For next Monday at 9:00
- True multi-region
- Control plans and data desacoplados of US-EAST-1 (or another unique region).
- Replication and cut-over tested; gamedays quarterly.
- RTO/RPO per service
- Define objectives realistas: what could be X minutes Fallen and what? no; what data you can to lose (if you can).
- Aligns arquitectura and presupuesto with those objectives.
- Global dependencies
- If you use "global" services, verify where they anchor (IAM, queues, catalogs) and offers alternative routes.
- Avoid “Everything to Virginia” por inercia (coste, catálogo o histórico).
- Backups and restoration
- Immutable copies and desconectadas; proof of Timed restoration.
- Runbooks operatives, not forgotten PDFs.
- DNS/CDN with failover
- Policies of failover in DNS/GTM and alternative origins in CDN; health based on service, not only in pings.
- Multicloud where it makes sense
- For services critics or for sovereignty, values dual supplier.
- Keep portable controls (identity, logging, backups) to avoid increasing the complexity.
And Europe? Alternatives that already exist
Carrero: “It's not about ‘abandonar’ to the hyper-scalars, but of reduce risk concentration and to gain resilienceThere are in Europe tier-one suppliers for private cloud, bare-metal, housing, connectivity, backup and managed services that complementan to the big ones. In most cases, you don't need an AI supercluster to serve your customers: you need continuidad.”
Practical ideas:
- Critical data and applications in European infrastructure (private or sovereign), with dedicated links toward SaaS/hyperscale wherever necessary.
- Layers of continuity (backup, Disaster Recovery, DNS, observability) outside of the same fault domain.
- Local partners for 24/7 and support proximity; it's easier to correct quickly when the The team is close..

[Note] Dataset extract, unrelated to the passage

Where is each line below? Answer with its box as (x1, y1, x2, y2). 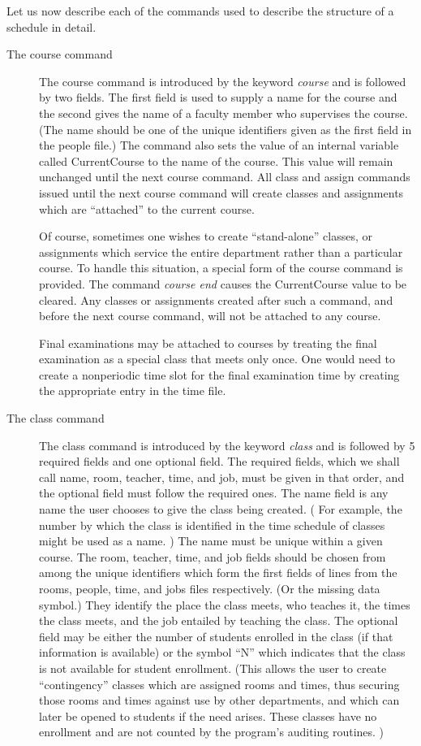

Lessons from this incident
- US-EAST-1 cannot be an all-in-one.: comfortable and cheap, yes; systemic risk, also.
- Multi-AZ isn't always enough.: when one falls transverse component, it drags you in the same way.
- Plan B is rehearsed.: if you don't practice the failover, you don't have failover.
- Transparency: parts and early communication reduce incertidumbre and soporte.
Carrero (closing): The resiliencia it's not a slogan, it's engineering and discipline. If the company lives From your platform, you should be able to follow Even if his main supplier dies. has is not Plan B; the Plan B is another complete route to reach the same result.
In two lines: the AWS outage is not a rarity, it's a operational risk that we already know. Spain and Europe need to bear on regions, diversify suppliers and activate the local industry how complemento. The difference between a scare and a crisis will mark it, again, the Plan B.